Swiss 2 Go: Hurrah for Pretzel Buns

Mack and I were in the west end running errands over the weekend when hunger pains hit. We ended up right by Swiss 2 Go (17104 90 Avenue), a sandwich shop I had heard a lot about, so took it as an opportunity to finally set foot inside.

Situated right across from West Edmonton Mall, it’s a humble storefront that would be easy to miss. Swiss 2 Go is essentially a takeout counter, with a handful of tables for those seeking to dine in.

Swiss 2 Go

Interior

The menu focuses on sandwiches, though soups, salads and homemade desserts are also available. The current menu has fifteen different sandwich varieties to choose from, all an upgrade from those typically found at a deli. Their Italian Bride, with prosciutto, roasted red pepper, sun dried tomatoes, bocconcini and basil was even recognized by Avenue Magazine as one of the Best Things to Eat in 2013.

It was clear that owner Drita Keller cares deeply about the ingredients used in her creations. She shared with us that she continues to import cheeses and meats from Europe because of their consistency and quality, and it was evident that the vegetables used were crisp and fresh.

The sandwiches were made fresh to order, and when they arrived, I wasn’t sure how I’d be able to pack it down to take a bite! My Thanksgiving ($7.99/regular) sandwich, with smoked turkey, brie, romaine and red pepper was loaded with texture, the mild and creamy cheese letting the turkey take the wheel. Mack similarly enjoyed his Matterhorn ($7.99/regular), containing banana peppers, avocado, cilantro and alpine style dried beef.

Swiss 2 Go

Matterhorn and Thanksgiving sandwiches

While the combination of ingredients was unique, what set the sandwich apart was the house-made pretzel bun, studded with kosher salt.
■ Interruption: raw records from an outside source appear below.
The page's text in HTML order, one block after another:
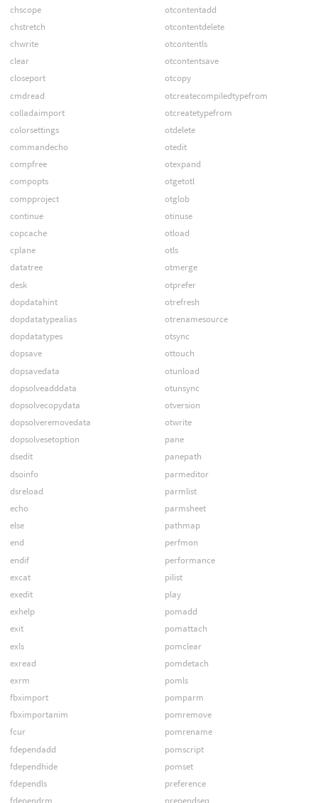
chscope
chstretch
chwrite
clear
closeport
cmdread
colladaimport
colorsettings
commandecho
compfree
compopts
compproject
continue
copcache
cplane
datatree
desk
dopdatahint
dopdatatypealias
dopdatatypes
dopsave
dopsavedata
dopsolveadddata
dopsolvecopydata
dopsolveremovedata
dopsolvesetoption
dsedit
dsoinfo
dsreload
echo
else
end
endif
excat
exedit
exhelp
exit
exls
exread
exrm
fbximport
fbximportanim
fcur
fdependadd
fdependhide
fdependls
otcontentadd
otcontentdelete
otcontentls
otcontentsave
otcopy
otcreatecompiledtypefrom
otcreatetypefrom
otdelete
otedit
otexpand
otgetotl
otglob
otinuse
otload
otls
otmerge
otprefer
otrefresh
otrenamesource
otsync
ottouch
otunload
otunsync
otversion
otwrite
pane
panepath
parmeditor
parmlist
parmsheet
pathmap
perfmon
performance
pilist
play
pomadd
pomattach
pomclear
pomdetach
pomls
pomparm
pomremove
pomrename
pomscript
pomset
preference

Given we haven’t yet found a local supplier who offers pretzel buns similar to those found at Calgary’s Rustic Sourdough Bakery, this might be the closest we’ve ever come. During the week, Drita said they run through so much bread that they may be baking up to ten times a day!
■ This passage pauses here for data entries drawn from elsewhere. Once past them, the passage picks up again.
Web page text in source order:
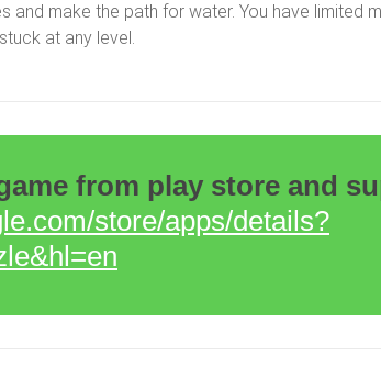
and make the path for water. You have limited
at any level.
from play store and
store/apps/details?
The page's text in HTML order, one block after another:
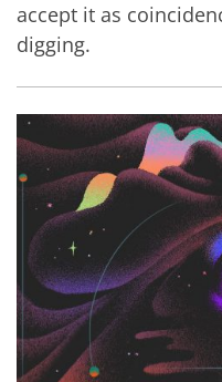
accept it as
digging.
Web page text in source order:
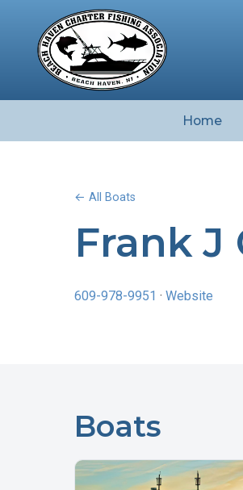
Home
← All Boats
Frank J
609-978-9951 · Website
Boats

If you’re in the area, make it a point to stop by Swiss 2 Go. You won’t be disappointed.

Swiss 2 Go
17104 90 Avenue
(587) 520-9400
Monday 11am-3pm, Tuesday-Saturday 11am-9pm, Sunday 11am-5pm

97 Hot Pot: To Chinatown We Go!

Growing up, hot pot was very much a family affair. It was a way, with comparatively less effort than cooking, for my Mum to gather us all around the dining table. Sure, she’d have to source ingredients in Chinatown (fresh vegetables, meats, tofu), then prep them for consumption, but it was definitely one of her go-to meals on nights she didn’t feel like spending too much time in the kitchen.

For a brief period of time in high school, hot pot restaurants were the birthday venue of choice, given they could easily accommodate large groups (and given the appetite of some of those teenage boys, the buffet-style offerings were ideal).

Since that time, hot pot has been something I’ve enjoyed exclusively at my parents’ house. As a result, it’s been easily over ten years since I’ve stepped foot inside a hot pot restaurant in Edmonton.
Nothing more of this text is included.